Stored data entries:
▼▼▼
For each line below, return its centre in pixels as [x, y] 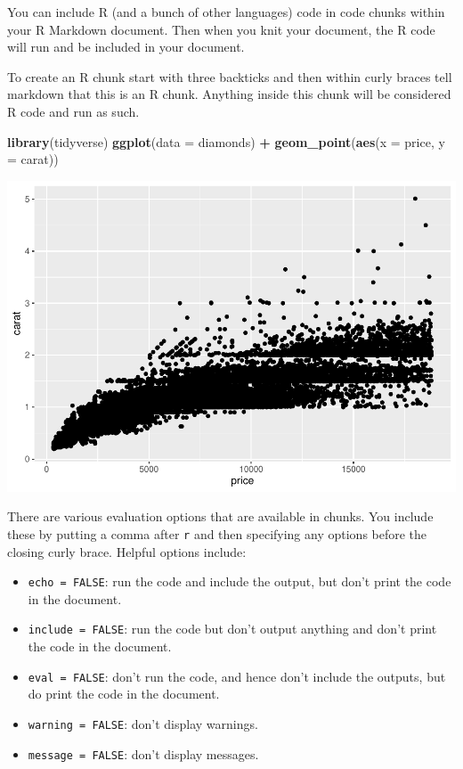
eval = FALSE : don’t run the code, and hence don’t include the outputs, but [237, 676]
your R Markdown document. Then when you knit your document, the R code [221, 29]
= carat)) [33, 159]
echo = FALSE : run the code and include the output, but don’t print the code [240, 581]
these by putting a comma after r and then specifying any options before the [217, 533]
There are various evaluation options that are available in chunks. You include [220, 516]
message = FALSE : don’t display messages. [143, 753]
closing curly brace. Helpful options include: [127, 551]
▲▲▲
Task goal – Write the records above out again exactly, but not the pictures.

Finished exercise –
For each line below, return its centre in pixels as [x, y] 
eval = FALSE : don’t run the code, and hence don’t include the outputs, but [237, 676]
your R Markdown document. Then when you knit your document, the R code [221, 29]
= carat)) [33, 159]
echo = FALSE : run the code and include the output, but don’t print the code [240, 581]
these by putting a comma after r and then specifying any options before the [217, 533]
There are various evaluation options that are available in chunks. You include [220, 516]
message = FALSE : don’t display messages. [143, 753]
closing curly brace. Helpful options include: [127, 551]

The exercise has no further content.